I know I have a P99 AS model, DA/SA...........but what year model is it?


----------



## uncut (May 6, 2006)

Is that NIB.... it looks nice... 
on the frame or slide should be a 2 letter date code

a b c d e f g h i k 
0 1 2 3 4 5 6 7 8 9

this will give you the last 2 #'s of the year....


----------



## Shipwreck (Jan 26, 2006)

Yes, my last one was AG - 2006.

But, that is a pre 2003 frame. SOme people don't like the new frames and want the old style frames like that.

I saw an A/S for sale a few months ago - new with the older frame. I like the new frame. But as U can see from the poll in the Walther section - many people like that original frame style


----------



## rogue007 (Jan 8, 2007)

Thanks but I just found it on here......http://www.praxagora.com/lunde/WaltherP99FAQ/

It is a 02 model and barely fired, only one small scratch on the rear of the slide.
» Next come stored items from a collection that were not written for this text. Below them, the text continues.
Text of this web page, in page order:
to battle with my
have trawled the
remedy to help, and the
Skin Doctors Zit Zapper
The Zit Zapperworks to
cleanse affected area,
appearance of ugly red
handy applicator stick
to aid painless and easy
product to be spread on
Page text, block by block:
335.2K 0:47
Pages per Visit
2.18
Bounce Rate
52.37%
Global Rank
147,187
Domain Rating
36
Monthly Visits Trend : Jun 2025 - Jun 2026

Right now it is loaded with 11rds of Federal Hydrashock............I just ordered 8 16rd SW99 mags for it.


----------



## Shipwreck (Jan 26, 2006)

Hell, I've seen many NIB P99s with scratches on the slide - that's not that big of a deal when U think of that.
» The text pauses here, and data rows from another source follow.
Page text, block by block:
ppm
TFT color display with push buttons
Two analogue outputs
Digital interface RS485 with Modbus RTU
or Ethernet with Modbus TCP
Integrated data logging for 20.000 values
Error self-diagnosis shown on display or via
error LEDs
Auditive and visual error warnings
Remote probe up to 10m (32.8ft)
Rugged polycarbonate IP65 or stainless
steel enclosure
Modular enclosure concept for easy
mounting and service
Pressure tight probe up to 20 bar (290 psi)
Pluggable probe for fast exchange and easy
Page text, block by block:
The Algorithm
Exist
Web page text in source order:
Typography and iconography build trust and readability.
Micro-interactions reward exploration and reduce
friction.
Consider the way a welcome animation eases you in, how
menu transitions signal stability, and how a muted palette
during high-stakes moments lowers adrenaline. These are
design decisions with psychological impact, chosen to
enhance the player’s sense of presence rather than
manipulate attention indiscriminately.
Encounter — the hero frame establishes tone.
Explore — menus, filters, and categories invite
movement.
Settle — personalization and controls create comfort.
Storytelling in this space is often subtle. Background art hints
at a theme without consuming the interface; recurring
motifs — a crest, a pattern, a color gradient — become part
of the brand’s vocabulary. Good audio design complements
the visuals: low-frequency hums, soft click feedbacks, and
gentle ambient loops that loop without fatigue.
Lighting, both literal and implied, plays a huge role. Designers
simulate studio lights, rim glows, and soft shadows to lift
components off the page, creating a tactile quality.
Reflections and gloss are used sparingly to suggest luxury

Of course, I hate scratching mine  

Hard chrome that slide and no more scratches


----------



## rogue007 (Jan 8, 2007)

Why hardchrome it when it is tennifer'd.................:smt023


----------



## Shipwreck (Jan 26, 2006)

rogue007 said:


> Why hardchrome it when it is tennifer'd.................:smt023


The tennifer underneath prevents rusting and such. But the outter black coating on top of the tennifer does scratch. I got holster ware in about two weeks from using my Bianchi holster (it was brand new at the time).

A Glock usually takes longer to scratch. But, I carried a GLock 26 for 8 years, and it too gets holster wear (they are not impervious). Granted U are not scratching the tennifer, but just the carbon coating. But still, its permanently scratched.
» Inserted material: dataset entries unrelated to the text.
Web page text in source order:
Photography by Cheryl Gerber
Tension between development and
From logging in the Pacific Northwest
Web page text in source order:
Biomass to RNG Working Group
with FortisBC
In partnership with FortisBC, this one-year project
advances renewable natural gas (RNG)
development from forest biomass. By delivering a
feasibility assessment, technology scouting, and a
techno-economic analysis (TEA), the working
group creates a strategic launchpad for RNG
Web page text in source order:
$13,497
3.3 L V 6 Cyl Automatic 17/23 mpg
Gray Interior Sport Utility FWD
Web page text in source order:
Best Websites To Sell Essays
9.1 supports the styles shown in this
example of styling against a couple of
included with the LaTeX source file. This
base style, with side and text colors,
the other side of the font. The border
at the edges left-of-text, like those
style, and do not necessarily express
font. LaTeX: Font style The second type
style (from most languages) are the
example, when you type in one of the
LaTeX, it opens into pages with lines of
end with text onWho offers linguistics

The tennifer is still under the hard chrome. But, the hard chrome cannot be scratched unless U rub it with a metal object or if U drag it along the cement.

Over a year of carrying my P99c hard chromed, and not a mark on it


----------



## Shipwreck (Jan 26, 2006)

Also - I love the 2 tone look, personally 

I did my 1st two. When I got my fullsize A/S, I sent it off to get hard chromed after 1 range trip. If I ever got any other P99s, I'd have to hard chrome them too


----------



## 10mm Sonny (Jan 5, 2007)

The "walther" & "p99" stamping look identical to the stamps on my newly acquired `01... Which is currently at Tripp getting hard chromed.


----------